You can buy pre owned parts, pre owned sigths arent cheap though!


----------



## Lee_Wells (Apr 9, 2021)

the only one I know of that’s below 100 is the cartel brand sights they are cheaper Chinese models based of off old sights that were top of the line but quality can be hit or miss I know 2 people that have them and they are lights out but I know 2 that got them and they moved every shot


----------



## GottaLuvElite (5 mo ago)

You're gonna have to spend quite a bit more than 100. Ig you could keep an eye on the classifieds.


----------



## Tailpipe44 (5 mo ago)

Maybe look in classifieds for an old Sure-loc. sub $200 pop up from time to time as do less expensive scopes.


----------



## PhilSch (Apr 29, 2019)

Davis makes a very good target sight, last I looked they were $220. Great value without any shortcomings.


----------



## MrCoachJay (Aug 20, 2017)

I’m going to second the Davis site.
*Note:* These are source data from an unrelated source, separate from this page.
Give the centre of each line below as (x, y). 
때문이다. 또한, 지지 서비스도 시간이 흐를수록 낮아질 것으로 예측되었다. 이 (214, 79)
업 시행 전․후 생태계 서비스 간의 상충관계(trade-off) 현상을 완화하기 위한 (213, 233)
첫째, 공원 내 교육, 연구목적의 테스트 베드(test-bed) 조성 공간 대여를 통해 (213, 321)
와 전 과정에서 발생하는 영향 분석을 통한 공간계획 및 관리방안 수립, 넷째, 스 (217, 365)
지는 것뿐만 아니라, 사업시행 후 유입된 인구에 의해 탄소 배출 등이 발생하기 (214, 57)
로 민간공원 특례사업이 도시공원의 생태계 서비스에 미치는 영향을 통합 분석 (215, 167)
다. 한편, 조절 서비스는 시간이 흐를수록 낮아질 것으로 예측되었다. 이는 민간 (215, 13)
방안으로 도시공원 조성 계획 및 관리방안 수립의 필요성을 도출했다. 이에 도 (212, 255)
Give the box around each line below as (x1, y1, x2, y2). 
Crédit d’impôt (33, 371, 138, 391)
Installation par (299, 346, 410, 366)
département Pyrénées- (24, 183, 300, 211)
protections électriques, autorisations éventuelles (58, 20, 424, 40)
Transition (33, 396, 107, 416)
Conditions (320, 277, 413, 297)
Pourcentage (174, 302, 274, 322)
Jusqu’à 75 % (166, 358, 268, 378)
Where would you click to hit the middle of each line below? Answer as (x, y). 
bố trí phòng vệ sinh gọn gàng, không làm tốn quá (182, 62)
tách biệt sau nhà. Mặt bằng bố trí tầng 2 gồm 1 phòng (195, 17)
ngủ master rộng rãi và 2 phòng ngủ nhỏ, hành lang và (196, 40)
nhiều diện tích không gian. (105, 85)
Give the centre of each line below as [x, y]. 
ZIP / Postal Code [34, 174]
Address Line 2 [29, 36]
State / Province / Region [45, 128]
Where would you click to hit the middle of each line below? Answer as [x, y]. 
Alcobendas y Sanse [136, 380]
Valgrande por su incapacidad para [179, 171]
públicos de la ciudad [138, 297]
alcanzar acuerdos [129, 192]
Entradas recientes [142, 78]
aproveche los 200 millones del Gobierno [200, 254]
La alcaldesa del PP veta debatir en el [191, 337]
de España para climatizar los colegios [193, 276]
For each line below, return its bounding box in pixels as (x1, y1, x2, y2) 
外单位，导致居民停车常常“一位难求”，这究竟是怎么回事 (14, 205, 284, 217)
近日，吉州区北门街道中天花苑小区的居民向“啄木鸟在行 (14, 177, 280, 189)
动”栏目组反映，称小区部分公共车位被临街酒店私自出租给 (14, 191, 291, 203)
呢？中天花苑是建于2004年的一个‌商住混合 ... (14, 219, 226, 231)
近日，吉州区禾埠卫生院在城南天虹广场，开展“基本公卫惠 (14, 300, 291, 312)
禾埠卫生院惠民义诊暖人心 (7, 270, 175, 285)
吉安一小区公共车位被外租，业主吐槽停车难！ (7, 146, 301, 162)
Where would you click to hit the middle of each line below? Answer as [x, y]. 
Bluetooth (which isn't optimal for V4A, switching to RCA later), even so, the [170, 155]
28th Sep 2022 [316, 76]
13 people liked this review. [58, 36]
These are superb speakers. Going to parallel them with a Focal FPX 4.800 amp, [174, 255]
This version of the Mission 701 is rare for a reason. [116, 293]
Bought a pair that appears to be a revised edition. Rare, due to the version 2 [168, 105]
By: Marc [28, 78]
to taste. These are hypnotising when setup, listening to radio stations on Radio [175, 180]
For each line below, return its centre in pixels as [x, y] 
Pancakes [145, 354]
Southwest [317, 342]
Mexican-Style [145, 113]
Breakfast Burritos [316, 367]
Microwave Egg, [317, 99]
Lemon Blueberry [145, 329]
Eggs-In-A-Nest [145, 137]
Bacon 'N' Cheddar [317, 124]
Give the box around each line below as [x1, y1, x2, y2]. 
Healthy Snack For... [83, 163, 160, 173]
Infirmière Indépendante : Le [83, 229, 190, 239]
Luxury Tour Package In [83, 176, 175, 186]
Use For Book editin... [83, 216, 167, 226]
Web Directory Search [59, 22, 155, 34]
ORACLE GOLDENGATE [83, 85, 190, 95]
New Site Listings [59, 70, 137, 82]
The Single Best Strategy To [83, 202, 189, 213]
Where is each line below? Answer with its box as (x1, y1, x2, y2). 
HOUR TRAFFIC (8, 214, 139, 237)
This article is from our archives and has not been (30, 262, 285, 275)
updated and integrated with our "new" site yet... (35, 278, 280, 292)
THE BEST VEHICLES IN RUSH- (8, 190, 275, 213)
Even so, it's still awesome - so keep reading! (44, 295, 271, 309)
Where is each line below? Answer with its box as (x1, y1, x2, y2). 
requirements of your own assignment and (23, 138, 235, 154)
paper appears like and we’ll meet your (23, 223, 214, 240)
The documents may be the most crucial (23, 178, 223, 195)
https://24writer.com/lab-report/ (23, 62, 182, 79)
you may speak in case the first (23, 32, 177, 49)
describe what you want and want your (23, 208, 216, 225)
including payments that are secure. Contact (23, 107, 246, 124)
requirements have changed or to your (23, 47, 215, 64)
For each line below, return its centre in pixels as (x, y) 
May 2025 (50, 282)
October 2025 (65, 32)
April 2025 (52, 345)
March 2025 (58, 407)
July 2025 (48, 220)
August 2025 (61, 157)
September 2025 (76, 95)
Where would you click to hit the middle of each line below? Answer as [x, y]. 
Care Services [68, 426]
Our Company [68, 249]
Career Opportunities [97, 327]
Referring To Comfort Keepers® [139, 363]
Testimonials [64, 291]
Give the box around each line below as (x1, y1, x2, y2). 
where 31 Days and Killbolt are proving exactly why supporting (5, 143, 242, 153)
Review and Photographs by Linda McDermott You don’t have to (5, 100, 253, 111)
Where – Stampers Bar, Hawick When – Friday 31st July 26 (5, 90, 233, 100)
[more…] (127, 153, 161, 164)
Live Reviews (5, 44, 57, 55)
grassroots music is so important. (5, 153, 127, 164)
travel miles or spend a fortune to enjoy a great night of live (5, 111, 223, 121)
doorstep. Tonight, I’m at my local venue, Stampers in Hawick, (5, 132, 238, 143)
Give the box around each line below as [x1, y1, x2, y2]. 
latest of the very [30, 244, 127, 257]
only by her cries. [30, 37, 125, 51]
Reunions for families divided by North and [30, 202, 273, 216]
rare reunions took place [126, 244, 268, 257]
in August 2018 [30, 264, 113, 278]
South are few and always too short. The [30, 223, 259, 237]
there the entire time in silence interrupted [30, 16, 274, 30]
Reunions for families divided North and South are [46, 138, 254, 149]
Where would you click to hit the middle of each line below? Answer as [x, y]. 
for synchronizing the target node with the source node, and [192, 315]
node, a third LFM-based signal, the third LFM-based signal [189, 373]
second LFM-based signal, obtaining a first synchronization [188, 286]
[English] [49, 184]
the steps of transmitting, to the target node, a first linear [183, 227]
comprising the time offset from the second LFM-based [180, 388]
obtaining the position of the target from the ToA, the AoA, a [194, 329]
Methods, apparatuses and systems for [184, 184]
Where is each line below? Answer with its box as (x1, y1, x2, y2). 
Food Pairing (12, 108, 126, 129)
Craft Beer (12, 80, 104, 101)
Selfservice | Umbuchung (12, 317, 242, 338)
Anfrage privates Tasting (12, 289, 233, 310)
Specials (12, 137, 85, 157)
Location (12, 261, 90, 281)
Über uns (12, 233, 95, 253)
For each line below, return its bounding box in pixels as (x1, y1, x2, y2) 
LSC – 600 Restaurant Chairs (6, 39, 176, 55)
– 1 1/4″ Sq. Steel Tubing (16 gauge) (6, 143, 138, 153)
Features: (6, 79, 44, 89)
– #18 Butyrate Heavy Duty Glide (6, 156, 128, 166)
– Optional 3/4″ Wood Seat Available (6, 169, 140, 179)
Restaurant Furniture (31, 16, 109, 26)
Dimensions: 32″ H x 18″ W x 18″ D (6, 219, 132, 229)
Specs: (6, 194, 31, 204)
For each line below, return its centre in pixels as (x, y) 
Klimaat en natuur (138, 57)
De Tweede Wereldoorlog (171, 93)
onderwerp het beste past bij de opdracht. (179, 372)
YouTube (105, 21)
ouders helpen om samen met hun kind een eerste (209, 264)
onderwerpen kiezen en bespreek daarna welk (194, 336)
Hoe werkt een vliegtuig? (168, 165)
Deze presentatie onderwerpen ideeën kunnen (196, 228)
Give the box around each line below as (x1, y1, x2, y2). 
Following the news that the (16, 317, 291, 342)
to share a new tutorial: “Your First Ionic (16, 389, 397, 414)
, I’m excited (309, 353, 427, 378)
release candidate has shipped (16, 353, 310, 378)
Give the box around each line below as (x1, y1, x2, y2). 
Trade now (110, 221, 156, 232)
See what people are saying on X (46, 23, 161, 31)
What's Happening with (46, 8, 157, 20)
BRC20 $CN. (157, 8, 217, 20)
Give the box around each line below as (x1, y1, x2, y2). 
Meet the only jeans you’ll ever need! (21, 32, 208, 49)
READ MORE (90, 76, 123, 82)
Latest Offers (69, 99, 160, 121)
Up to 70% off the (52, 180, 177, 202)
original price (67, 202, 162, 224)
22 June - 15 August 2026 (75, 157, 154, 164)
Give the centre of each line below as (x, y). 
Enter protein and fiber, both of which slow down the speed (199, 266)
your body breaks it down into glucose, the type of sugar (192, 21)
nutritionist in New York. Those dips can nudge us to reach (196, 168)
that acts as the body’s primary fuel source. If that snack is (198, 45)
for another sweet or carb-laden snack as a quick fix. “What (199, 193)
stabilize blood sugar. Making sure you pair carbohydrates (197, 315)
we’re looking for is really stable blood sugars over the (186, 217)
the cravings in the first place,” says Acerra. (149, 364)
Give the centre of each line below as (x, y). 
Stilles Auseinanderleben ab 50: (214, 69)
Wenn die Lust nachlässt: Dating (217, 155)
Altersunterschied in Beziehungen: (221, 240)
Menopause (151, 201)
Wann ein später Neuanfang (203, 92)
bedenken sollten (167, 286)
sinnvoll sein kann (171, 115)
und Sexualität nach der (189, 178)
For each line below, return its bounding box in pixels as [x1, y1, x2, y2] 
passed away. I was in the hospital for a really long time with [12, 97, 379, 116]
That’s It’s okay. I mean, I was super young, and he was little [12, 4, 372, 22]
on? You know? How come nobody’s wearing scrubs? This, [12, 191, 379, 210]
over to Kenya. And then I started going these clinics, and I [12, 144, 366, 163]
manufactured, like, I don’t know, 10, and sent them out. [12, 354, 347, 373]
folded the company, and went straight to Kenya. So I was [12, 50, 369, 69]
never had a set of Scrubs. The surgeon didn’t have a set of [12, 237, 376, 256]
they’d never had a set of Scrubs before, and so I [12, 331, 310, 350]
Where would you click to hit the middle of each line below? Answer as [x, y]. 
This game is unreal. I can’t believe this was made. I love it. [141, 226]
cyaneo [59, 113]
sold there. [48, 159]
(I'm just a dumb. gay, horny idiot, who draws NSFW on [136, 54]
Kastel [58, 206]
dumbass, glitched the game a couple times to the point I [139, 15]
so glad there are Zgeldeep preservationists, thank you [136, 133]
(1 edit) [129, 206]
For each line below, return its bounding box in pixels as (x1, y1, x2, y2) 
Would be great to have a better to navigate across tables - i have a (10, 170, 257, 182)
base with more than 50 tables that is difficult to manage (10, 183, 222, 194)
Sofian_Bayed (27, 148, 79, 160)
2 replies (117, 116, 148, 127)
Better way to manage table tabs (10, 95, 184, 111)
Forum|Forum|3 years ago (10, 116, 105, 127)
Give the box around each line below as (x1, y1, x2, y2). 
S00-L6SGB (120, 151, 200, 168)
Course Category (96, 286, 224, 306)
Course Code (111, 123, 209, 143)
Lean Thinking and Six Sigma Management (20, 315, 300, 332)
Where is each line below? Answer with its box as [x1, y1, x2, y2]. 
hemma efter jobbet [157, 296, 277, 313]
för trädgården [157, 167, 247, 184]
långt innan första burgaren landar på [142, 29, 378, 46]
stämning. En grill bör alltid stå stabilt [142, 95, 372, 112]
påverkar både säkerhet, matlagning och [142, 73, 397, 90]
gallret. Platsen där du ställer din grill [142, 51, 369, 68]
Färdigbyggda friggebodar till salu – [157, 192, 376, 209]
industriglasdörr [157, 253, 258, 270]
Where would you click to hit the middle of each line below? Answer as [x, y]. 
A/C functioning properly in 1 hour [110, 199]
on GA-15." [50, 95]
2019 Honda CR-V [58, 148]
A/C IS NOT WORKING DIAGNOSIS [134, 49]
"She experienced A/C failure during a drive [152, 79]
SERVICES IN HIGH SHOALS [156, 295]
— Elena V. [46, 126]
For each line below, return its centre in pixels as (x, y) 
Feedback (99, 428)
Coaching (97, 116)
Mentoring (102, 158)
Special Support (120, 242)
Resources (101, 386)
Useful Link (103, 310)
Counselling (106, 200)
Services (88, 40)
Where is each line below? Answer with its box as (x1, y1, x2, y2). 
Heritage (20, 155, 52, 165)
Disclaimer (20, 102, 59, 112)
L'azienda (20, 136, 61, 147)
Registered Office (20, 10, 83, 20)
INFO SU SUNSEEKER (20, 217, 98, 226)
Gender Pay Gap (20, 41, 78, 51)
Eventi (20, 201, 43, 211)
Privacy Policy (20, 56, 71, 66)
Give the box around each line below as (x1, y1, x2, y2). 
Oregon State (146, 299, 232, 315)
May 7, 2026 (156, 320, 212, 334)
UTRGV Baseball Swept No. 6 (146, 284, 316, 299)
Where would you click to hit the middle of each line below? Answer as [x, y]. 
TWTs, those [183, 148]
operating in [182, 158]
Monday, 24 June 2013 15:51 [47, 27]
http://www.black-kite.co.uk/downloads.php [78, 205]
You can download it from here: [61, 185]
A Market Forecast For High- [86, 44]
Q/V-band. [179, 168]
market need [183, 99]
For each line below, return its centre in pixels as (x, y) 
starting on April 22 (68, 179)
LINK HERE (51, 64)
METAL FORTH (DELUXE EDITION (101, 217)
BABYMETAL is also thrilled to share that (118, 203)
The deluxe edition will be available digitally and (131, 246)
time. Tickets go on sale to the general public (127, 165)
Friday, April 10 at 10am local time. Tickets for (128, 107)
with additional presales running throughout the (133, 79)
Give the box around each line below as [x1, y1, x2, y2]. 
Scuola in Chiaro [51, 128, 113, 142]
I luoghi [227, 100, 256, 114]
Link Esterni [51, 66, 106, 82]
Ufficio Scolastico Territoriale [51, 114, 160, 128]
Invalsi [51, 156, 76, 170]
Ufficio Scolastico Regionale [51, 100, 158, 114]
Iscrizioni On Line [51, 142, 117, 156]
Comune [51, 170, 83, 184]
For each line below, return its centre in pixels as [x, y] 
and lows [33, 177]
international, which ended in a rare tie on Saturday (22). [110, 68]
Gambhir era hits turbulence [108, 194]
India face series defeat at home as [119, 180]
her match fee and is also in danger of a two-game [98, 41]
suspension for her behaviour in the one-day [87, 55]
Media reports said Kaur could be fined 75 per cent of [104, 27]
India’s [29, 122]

My son has one on his Olympic recurve and I have one on my compound. Best bang for the buck.


----------



## Crowely (Dec 20, 2020)

This will not have the ability to slide in and out . But I have used them years on several bows. I am about as accurate with them as anything within reason. Later you can get a higher end sight and save this for a back up bow, back up sight . I keep several of them. If I pickup a bow and don't want to buy a sight right away, I just throw one of these on it. 








GWS AR-19 Sight


• Single pin adjustable sight provides the pin point accuracy modern archers require • Precisely machined from aircraft grade aluminum • 40" of super tough .019" green fiber optic material protected in a stainless steel pin tube • Teflon filled bushings • Tool-less, micro adjust windage • Highly...




lancasterarchery.com


----------



## atjurhs (Oct 19, 2011)

throw all of this out the window if you're a leftie. for us it's buy whatever you can find (with wait times of months upon months) availability will dictate what you can get. i went to Lancaster and to find a sight that would marry-up with my scope, and i had one choice, and they only had two left (not Lancaster's fault). needless to say i pulled the trigger.


----------



## PhilSch (Apr 29, 2019)

Tailpipe44 said:


> Maybe look in classifieds for an old Sure-loc. sub $200 pop up from time to time as do less expensive scopes.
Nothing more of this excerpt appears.